**Task details**. Transcribe the lines below exactly. No image belongs in the transcription.

* * * * * * * * *

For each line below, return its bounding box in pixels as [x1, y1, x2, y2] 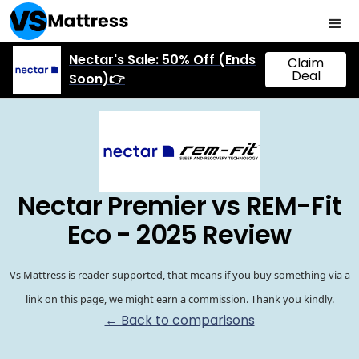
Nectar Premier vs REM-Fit [17, 188, 341, 224]
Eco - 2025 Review [67, 216, 292, 252]
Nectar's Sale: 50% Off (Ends [69, 50, 256, 69]
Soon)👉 [69, 70, 125, 88]
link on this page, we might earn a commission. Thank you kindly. [25, 291, 334, 306]
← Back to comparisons [104, 310, 255, 329]
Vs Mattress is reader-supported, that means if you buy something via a [9, 267, 350, 282]
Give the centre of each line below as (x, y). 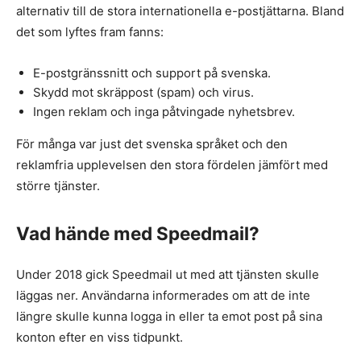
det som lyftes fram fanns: (90, 32)
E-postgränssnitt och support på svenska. (152, 73)
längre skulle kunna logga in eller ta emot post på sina (169, 317)
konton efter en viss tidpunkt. (100, 338)
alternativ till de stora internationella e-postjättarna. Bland (180, 11)
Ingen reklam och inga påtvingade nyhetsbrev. (164, 112)
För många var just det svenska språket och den (152, 144)
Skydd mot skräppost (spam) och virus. (143, 93)
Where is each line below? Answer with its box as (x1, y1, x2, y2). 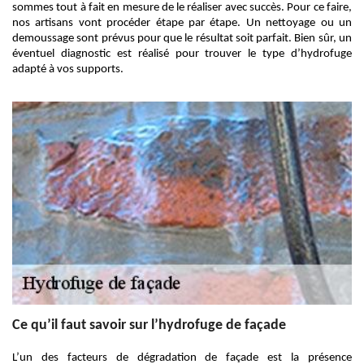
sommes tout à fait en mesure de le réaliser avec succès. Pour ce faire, (12, 2, 352, 14)
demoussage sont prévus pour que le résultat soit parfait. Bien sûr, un (12, 32, 352, 45)
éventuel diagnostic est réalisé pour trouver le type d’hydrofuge (12, 48, 352, 60)
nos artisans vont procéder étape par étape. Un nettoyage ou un (12, 17, 352, 29)
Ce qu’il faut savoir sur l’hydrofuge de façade (12, 318, 286, 333)
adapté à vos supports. (12, 63, 123, 76)
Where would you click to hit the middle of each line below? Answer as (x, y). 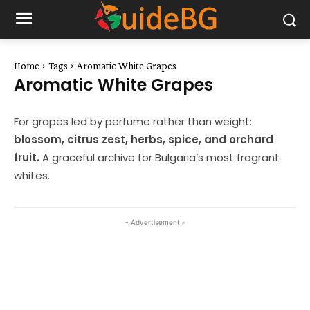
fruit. (27, 157)
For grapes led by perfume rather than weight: (133, 121)
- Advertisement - (155, 222)
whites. (32, 175)
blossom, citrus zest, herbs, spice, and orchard (144, 139)
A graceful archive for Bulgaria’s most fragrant (159, 157)

* * * * * * * * *

**Your response**.
For each line below, return its bounding box in pixels as [x1, y1, x2, y2] 
Nectar Premier vs REM-Fit [17, 188, 341, 224]
Eco - 2025 Review [67, 216, 292, 252]
Nectar's Sale: 50% Off (Ends [69, 50, 256, 69]
Soon)👉 [69, 70, 125, 88]
link on this page, we might earn a commission. Thank you kindly. [25, 291, 334, 306]
← Back to comparisons [104, 310, 255, 329]
Vs Mattress is reader-supported, that means if you buy something via a [9, 267, 350, 282]
Give the centre of each line below as (x, y). 
det som lyftes fram fanns: (90, 32)
E-postgränssnitt och support på svenska. (152, 73)
längre skulle kunna logga in eller ta emot post på sina (169, 317)
konton efter en viss tidpunkt. (100, 338)
alternativ till de stora internationella e-postjättarna. Bland (180, 11)
Ingen reklam och inga påtvingade nyhetsbrev. (164, 112)
För många var just det svenska språket och den (152, 144)
Skydd mot skräppost (spam) och virus. (143, 93)
Where is each line below? Answer with its box as (x1, y1, x2, y2). 
sommes tout à fait en mesure de le réaliser avec succès. Pour ce faire, (12, 2, 352, 14)
demoussage sont prévus pour que le résultat soit parfait. Bien sûr, un (12, 32, 352, 45)
éventuel diagnostic est réalisé pour trouver le type d’hydrofuge (12, 48, 352, 60)
nos artisans vont procéder étape par étape. Un nettoyage ou un (12, 17, 352, 29)
Ce qu’il faut savoir sur l’hydrofuge de façade (12, 318, 286, 333)
adapté à vos supports. (12, 63, 123, 76)
Where would you click to hit the middle of each line below? Answer as (x, y). 
fruit. (27, 157)
For grapes led by perfume rather than weight: (133, 121)
- Advertisement - (155, 222)
whites. (32, 175)
blossom, citrus zest, herbs, spice, and orchard (144, 139)
A graceful archive for Bulgaria’s most fragrant (159, 157)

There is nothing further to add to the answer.